• **TO DO**: With the pictures left out, write out the records verbatim.
:: RECORD EXCERPTS ::
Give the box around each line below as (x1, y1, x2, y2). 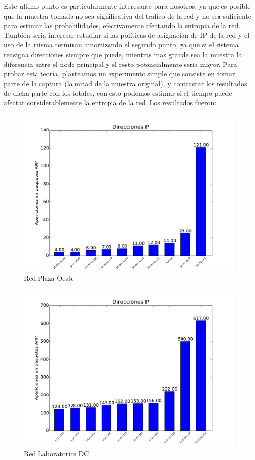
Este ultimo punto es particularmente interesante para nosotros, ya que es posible (4, 1, 251, 11)
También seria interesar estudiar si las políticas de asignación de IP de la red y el (4, 30, 250, 40)
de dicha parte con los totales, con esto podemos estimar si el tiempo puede (4, 88, 232, 98)
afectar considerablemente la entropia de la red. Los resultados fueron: (4, 97, 217, 107)
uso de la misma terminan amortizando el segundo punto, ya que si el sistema (4, 39, 239, 50)
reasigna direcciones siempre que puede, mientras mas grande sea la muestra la (4, 49, 242, 59)
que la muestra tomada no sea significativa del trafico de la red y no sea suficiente (4, 10, 251, 21)
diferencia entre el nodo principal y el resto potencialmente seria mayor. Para (4, 59, 237, 69)
:::
• **ANSWER BOX**:
Give the box around each line below as (x1, y1, x2, y2). 
Este ultimo punto es particularmente interesante para nosotros, ya que es posible (4, 1, 251, 11)
También seria interesar estudiar si las políticas de asignación de IP de la red y el (4, 30, 250, 40)
de dicha parte con los totales, con esto podemos estimar si el tiempo puede (4, 88, 232, 98)
afectar considerablemente la entropia de la red. Los resultados fueron: (4, 97, 217, 107)
uso de la misma terminan amortizando el segundo punto, ya que si el sistema (4, 39, 239, 50)
reasigna direcciones siempre que puede, mientras mas grande sea la muestra la (4, 49, 242, 59)
que la muestra tomada no sea significativa del trafico de la red y no sea suficiente (4, 10, 251, 21)
diferencia entre el nodo principal y el resto potencialmente seria mayor. Para (4, 59, 237, 69)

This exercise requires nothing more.